◆ **DIRECTIONS**
The lines below from the one with "difficult to enforce." up to and including the one with "Happy Anniversary Jane!!" are what you should set down, exactly and without pictures.

++++ MATERIAL TO PROCESS

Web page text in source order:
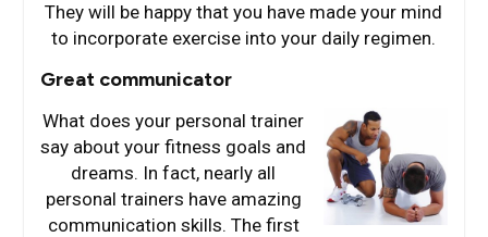
They will be happy that you have made your mind
to incorporate exercise into your daily regimen.
Great communicator
What does your personal trainer
say about your fitness goals and
dreams. In fact, nearly all
personal trainers have amazing
communication skills. The first
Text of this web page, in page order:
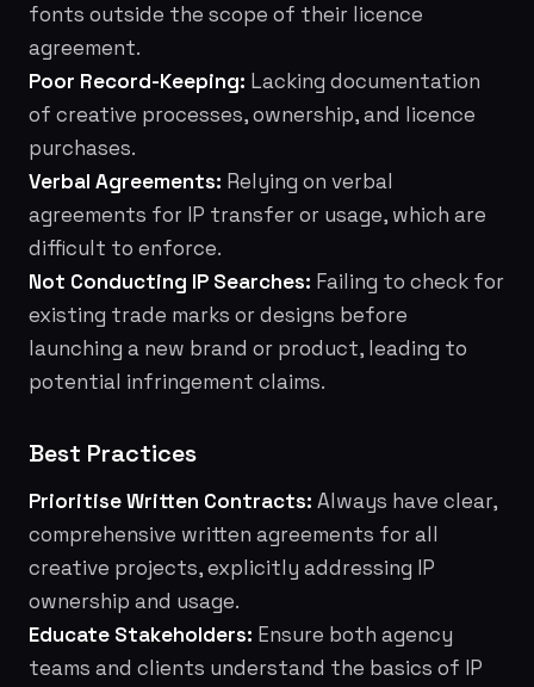
fonts outside the scope of their licence
agreement.
Poor Record-Keeping: Lacking documentation
of creative processes, ownership, and licence
purchases.
Verbal Agreements: Relying on verbal
agreements for IP transfer or usage, which are
difficult to enforce.
Not Conducting IP Searches: Failing to check for
existing trade marks or designs before
launching a new brand or product, leading to
potential infringement claims.
Best Practices
Prioritise Written Contracts: Always have clear,
comprehensive written agreements for all
creative projects, explicitly addressing IP
ownership and usage.
Educate Stakeholders: Ensure both agency
teams and clients understand the basics of IP
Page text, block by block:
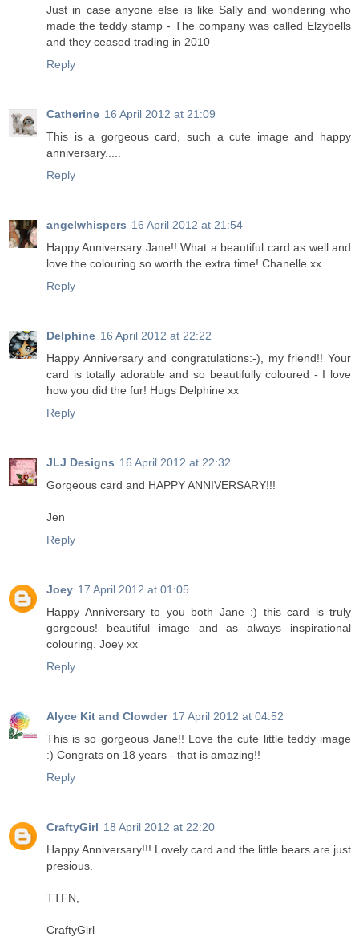
Just in case anyone else is like Sally and wondering who
made the teddy stamp - The company was called Elzybells
and they ceased trading in 2010
Reply
Catherine 16 April 2012 at 21:09
This is a gorgeous card, such a cute image and happy
anniversary.....
Reply
angelwhispers 16 April 2012 at 21:54
Happy Anniversary Jane!! What a beautiful card as well and
love the colouring so worth the extra time! Chanelle xx
Reply
Delphine 16 April 2012 at 22:22
Happy Anniversary and congratulations:-), my friend!! Your
card is totally adorable and so beautifully coloured - I love
how you did the fur! Hugs Delphine xx
Reply
JLJ Designs 16 April 2012 at 22:32
Gorgeous card and HAPPY ANNIVERSARY!!!
Jen
Reply
Joey 17 April 2012 at 01:05
Happy Anniversary to you both Jane :) this card is truly
gorgeous! beautiful image and as always inspirational
colouring. Joey xx
Reply
Alyce Kit and Clowder 17 April 2012 at 04:52
This is so gorgeous Jane!! Love the cute little teddy image
:) Congrats on 18 years - that is amazing!!
Reply
CraftyGirl 18 April 2012 at 22:20
Happy Anniversary!!! Lovely card and the little bears are just
presious.
TTFN,
CraftyGirl

++++++++

◆ **EXERCISE SOLUTION**
difficult to enforce.
Not Conducting IP Searches: Failing to check for
existing trade marks or designs before
launching a new brand or product, leading to
potential infringement claims.
Best Practices
Prioritise Written Contracts: Always have clear,
comprehensive written agreements for all
creative projects, explicitly addressing IP
ownership and usage.
Educate Stakeholders: Ensure both agency
teams and clients understand the basics of IP
Page text, block by block:
Just in case anyone else is like Sally and wondering who
made the teddy stamp - The company was called Elzybells
and they ceased trading in 2010
Reply
Catherine 16 April 2012 at 21:09
This is a gorgeous card, such a cute image and happy
anniversary.....
Reply
angelwhispers 16 April 2012 at 21:54
Happy Anniversary Jane!! What a beautiful card as well and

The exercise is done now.